Page 18 of Switch


  The lofty architecture of the high school pictured on the winter formal invitation had long since fallen into disrepair and ruin. But it was easy to let my imagination drift back into the past, to a time when the school had been a prominent feature of the city. A proud and noble building.

  “Gypseeeeee! S-S-Samsonnnn!” Little Tuck’s cries made me forget about buildings and bricks and barbed wire. His voice sounded small and far away. Was he still a giant? Or had he already shrunk back down?

  “There!” one of the veterans shouted. “The boy is over there.” We all turned to see where he was pointing. Tucker was a tiny ball at the base of the high school. His painted-on cat face had lost all nine of its lives, leaving his cheeks a tear-stained mishmash of rainbow colors. One by one, we slipped through a jaggedy hole in the fence.

  “Tucker!” Samson cried as he rushed toward our brother. “Are you hurt?”
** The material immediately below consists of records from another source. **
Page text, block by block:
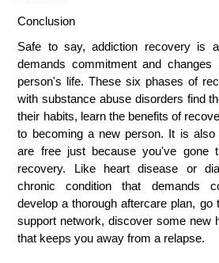
Conclusion
Safe to say, addiction recovery is
demands commitment and
person's life. These six phases of
with substance abuse disorders find
their habits, learn the benefits of
to becoming a new person. It is
are free just because you've gone
recovery. Like heart disease or
chronic condition that demands
develop a thorough aftercare plan, go
support network, discover some new
that keeps you away from a relapse.
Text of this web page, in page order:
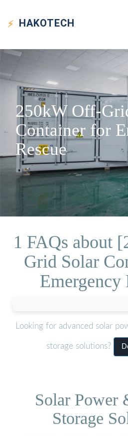
HAKOTECH
250kW Off-
Container for
Rescue
1 FAQs about
Grid Solar
Emergency
Looking for advanced solar
storage solutions?
Solar Power
Storage
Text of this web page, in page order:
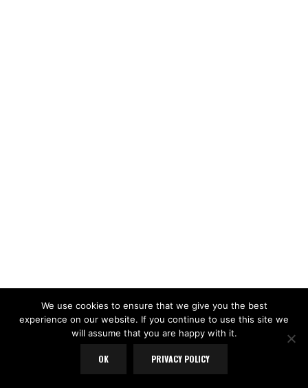
We use cookies to ensure that we give you the best
experience on our website. If you continue to use this site we
will assume that you are happy with it.
OK PRIVACY POLICY
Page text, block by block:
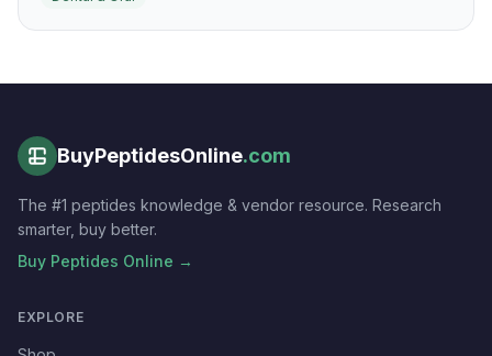
BuyPeptidesOnline.com
The #1 peptides knowledge & vendor resource. Research
smarter, buy better.
Buy Peptides Online →
EXPLORE
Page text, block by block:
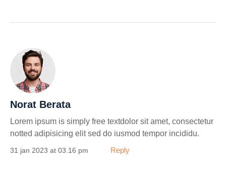
Norat Berata
Lorem ipsum is simply free textdolor sit amet, consectetur
notted adipisicing elit sed do iusmod tempor incididu.
31 jan 2023 at 03.16 pm Reply
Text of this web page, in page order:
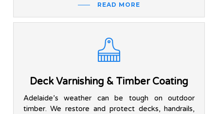
READ MORE
Deck Varnishing & Timber Coating
Adelaide’s weather can be tough on outdoor
timber. We restore and protect decks, handrails,
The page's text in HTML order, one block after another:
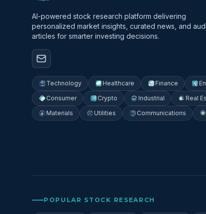
AI-powered stock research platform delivering
personalized market insights, curated news, and
articles for smarter investing decisions.
Technology Healthcare Finance
Consumer
Crypto Industrial
Real
Materials
Utilities Communications
POPULAR STOCK RESEARCH
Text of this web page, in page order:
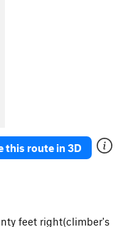
this route in 3D
feet right(climber's
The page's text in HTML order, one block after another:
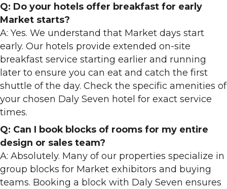
Q: Do your hotels offer breakfast for early
Market starts?
A: Yes. We understand that Market days start
early. Our hotels provide extended on-site
breakfast service starting earlier and running
later to ensure you can eat and catch the first
shuttle of the day. Check the specific amenities of
your chosen Daly Seven hotel for exact service
times.
Q: Can I book blocks of rooms for my entire
design or sales team?
A: Absolutely. Many of our properties specialize in
group blocks for Market exhibitors and buying
teams. Booking a block with Daly Seven ensures
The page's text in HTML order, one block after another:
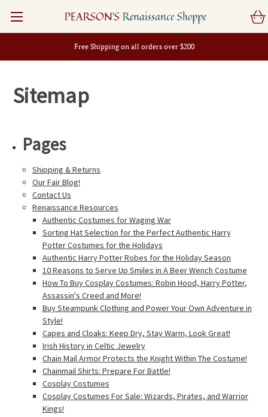
Free Shipping on all orders over $200
PEARSON'S Renaissance Shoppe
Sitemap
Pages
Shipping & Returns
Our Fair Blog!
Contact Us
Renaissance Resources
Authentic Costumes for Waging War
Sorting Hat Selection for the Perfect Authentic Harry
Potter Costumes for the Holidays
Authentic Harry Potter Robes for the Holiday Season
10 Reasons to Serve Up Smiles in A Beer Wench Costume
How To Buy Cosplay Costumes: Robin Hood, Harry Potter,
Assassin's Creed and More!
Buy Steampunk Clothing and Power Your Own Adventure in
Style!
Capes and Cloaks: Keep Dry, Stay Warm, Look Great!
Irish History in Celtic Jewelry
Chain Mail Armor Protects the Knight Within The Costume!
Chainmail Shirts: Prepare For Battle!
Cosplay Costumes
Cosplay Costumes For Sale: Wizards, Pirates, and Warrior
Kings!
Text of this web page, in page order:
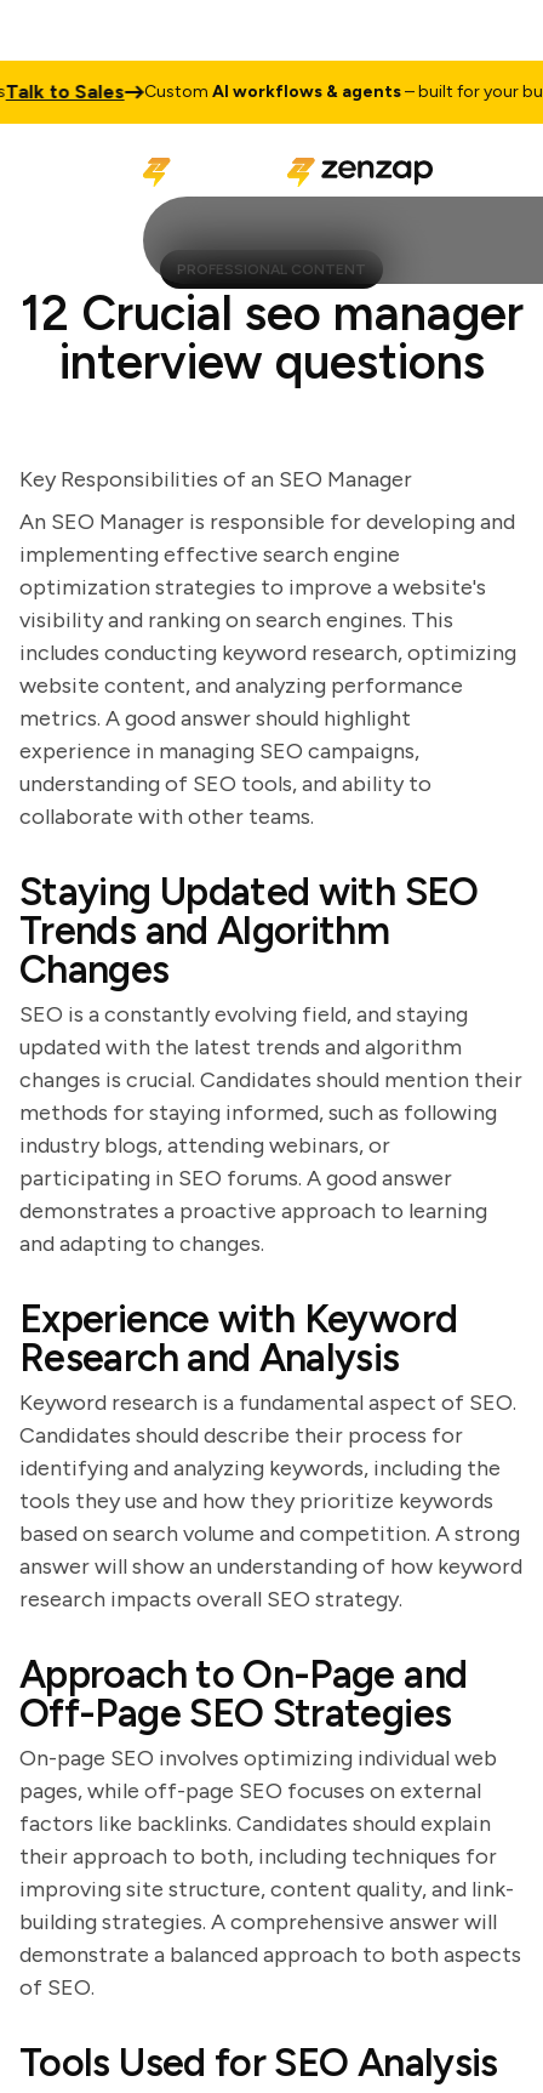
to Sales CustomAI workflows & agents– built for your
PROFESSIONAL CONTENT
12 Crucial seo manager
interview questions
Key Responsibilities of an SEO Manager
An SEO Manager is responsible for developing and
implementing effective search engine
optimization strategies to improve a website's
visibility and ranking on search engines. This
includes conducting keyword research, optimizing
website content, and analyzing performance
metrics. A good answer should highlight
experience in managing SEO campaigns,
understanding of SEO tools, and ability to
collaborate with other teams.
Staying Updated with SEO
Trends and Algorithm
Changes
SEO is a constantly evolving field, and staying
updated with the latest trends and algorithm
changes is crucial. Candidates should mention their
methods for staying informed, such as following
industry blogs, attending webinars, or
participating in SEO forums. A good answer
demonstrates a proactive approach to learning
and adapting to changes.
Experience with Keyword
Research and Analysis
Keyword research is a fundamental aspect of SEO.
Candidates should describe their process for
identifying and analyzing keywords, including the
tools they use and how they prioritize keywords
based on search volume and competition. A strong
answer will show an understanding of how keyword
research impacts overall SEO strategy.
Approach to On-Page and
Off-Page SEO Strategies
On-page SEO involves optimizing individual web
pages, while off-page SEO focuses on external
factors like backlinks. Candidates should explain
their approach to both, including techniques for
improving site structure, content quality, and link-
building strategies. A comprehensive answer will
demonstrate a balanced approach to both aspects
of SEO.
Tools Used for SEO Analysis
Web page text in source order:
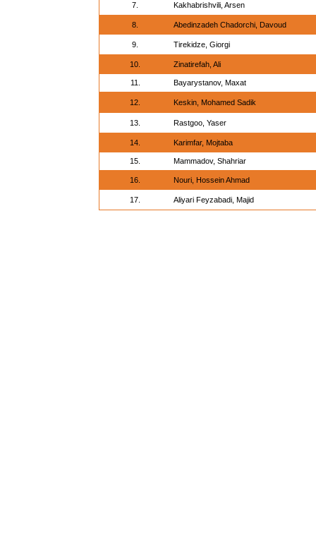
7. Kakhabrishvili, Arsen
8. Abedinzadeh Chadorchi, Davoud
9. Tirekidze, Giorgi
10. Zinatirefah, Ali
11. Bayarystanov, Maxat
12. Keskin, Mohamed Sadik
13. Rastgoo, Yaser
14. Karimfar, Mojtaba
15. Mammadov, Shahriar
16. Nouri, Hossein Ahmad
17. Aliyari Feyzabadi, Majid
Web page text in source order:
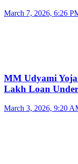
March 7, 2026, 6:26
MM Udyami
Lakh Loan
March 3, 2026, 9:20
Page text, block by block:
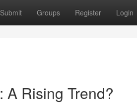
Submit Groups Register Login
A Rising Trend?
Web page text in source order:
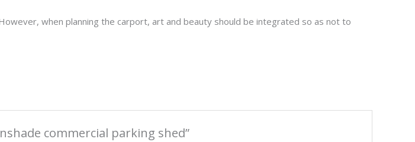
when planning the carport, art and beauty should be integrated so as not to
commercial parking shed”
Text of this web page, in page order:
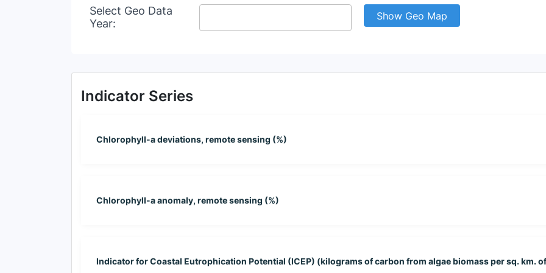
Select Geo Data
Year:
Show Geo Map
Indicator Series
Chlorophyll-a deviations, remote sensing (%)
Chlorophyll-a anomaly, remote sensing (%)
Indicator for Coastal Eutrophication Potential (ICEP) (kilograms of carbon from algae biomass per sq. km.
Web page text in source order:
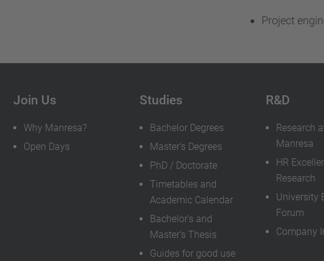
Project
Join Us
Why Manresa?
Open Days
Studies
Bachelor Degrees
Master's Degrees
PhD / Doctorate
Timetables and
Academic Calendar
Bachelor's and
Master's Thesis
Guides for good use
R&D
Research
Manresa
HR
Research
University
Forum
Company
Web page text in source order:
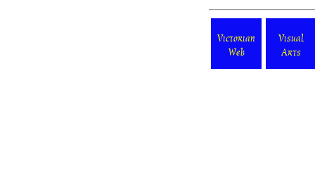
Victorian
Web
Visual
Arts
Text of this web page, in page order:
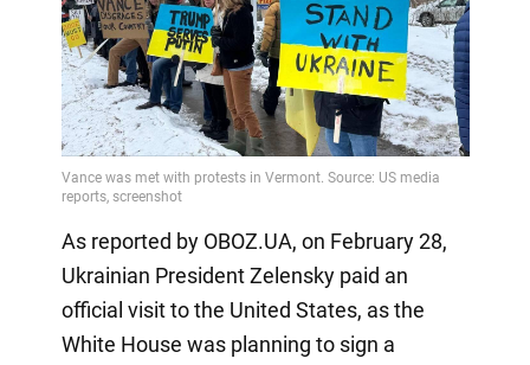
As reported by OBOZ.UA, on February 28,
Ukrainian President Zelensky paid an
official visit to the United States, as the
White House was planning to sign a
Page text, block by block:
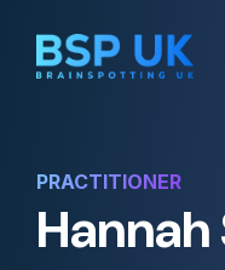
PRACTITIONER
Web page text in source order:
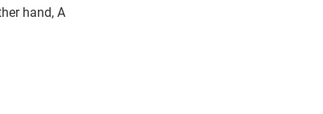
hand, A
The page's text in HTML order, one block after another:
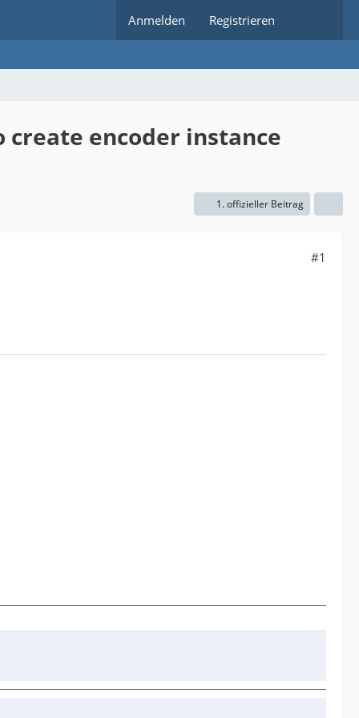
Anmelden Registrieren
create encoder instance
1. offizieller Beitrag
#1
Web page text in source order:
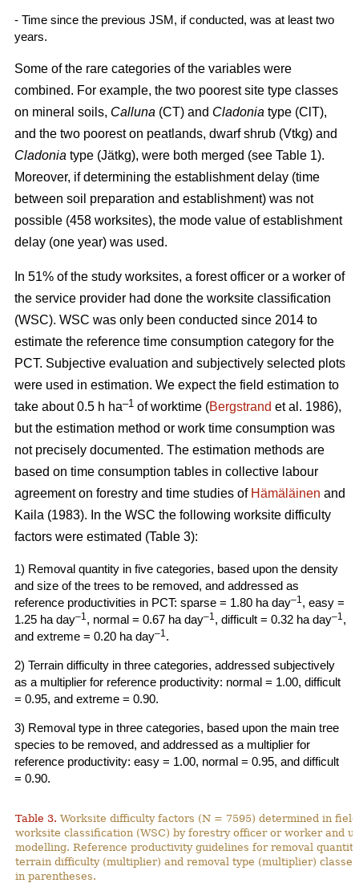
- Time since the previous JSM, if conducted, was at least two
years.
Some of the rare categories of the variables were
combined. For example, the two poorest site type classes
on mineral soils, Calluna (CT) and Cladonia type (ClT),
and the two poorest on peatlands, dwarf shrub (Vtkg) and
Cladonia type (Jätkg), were both merged (see Table 1).
Moreover, if determining the establishment delay (time
between soil preparation and establishment) was not
possible (458 worksites), the mode value of establishment
delay (one year) was used.
In 51% of the study worksites, a forest officer or a worker of
the service provider had done the worksite classification
(WSC). WSC was only been conducted since 2014 to
estimate the reference time consumption category for the
PCT. Subjective evaluation and subjectively selected plots
were used in estimation. We expect the field estimation to
take about 0.5 h ha–1 of worktime (Bergstrand et al. 1986),
but the estimation method or work time consumption was
not precisely documented. The estimation methods are
based on time consumption tables in collective labour
agreement on forestry and time studies of Hämäläinen and
Kaila (1983). In the WSC the following worksite difficulty
factors were estimated (Table 3):
1) Removal quantity in five categories, based upon the density
and size of the trees to be removed, and addressed as
reference productivities in PCT: sparse = 1.80 ha day–1, easy =
1.25 ha day–1, normal = 0.67 ha day–1, difficult = 0.32 ha day–1,
and extreme = 0.20 ha day–1.
2) Terrain difficulty in three categories, addressed subjectively
as a multiplier for reference productivity: normal = 1.00, difficult
= 0.95, and extreme = 0.90.
3) Removal type in three categories, based upon the main tree
species to be removed, and addressed as a multiplier for
reference productivity: easy = 1.00, normal = 0.95, and difficult
= 0.90.
Table 3. Worksite difficulty factors (N = 7595) determined in
worksite classification (WSC) by forestry officer or worker and
modelling. Reference productivity guidelines for removal
terrain difficulty (multiplier) and removal type (multiplier)
in parentheses.

  “What happened?” I said, when I reached him a second later. “Where’s Grandma?”

  Tucker looked up at Samson and me as we bent down beside him. He was so upset, at first he didn’t even notice the small army we’d brought with us. He sobbed and hiccupped, hardly able to catch his breath. Then, with a tremendous howl, he cried:

  “I lost Cap’n Stormy!”

  It took nearly two full minutes—two precious, frightening, tock-ticking minutes—before Tucker calmed down enough to be able to tell us what had happened.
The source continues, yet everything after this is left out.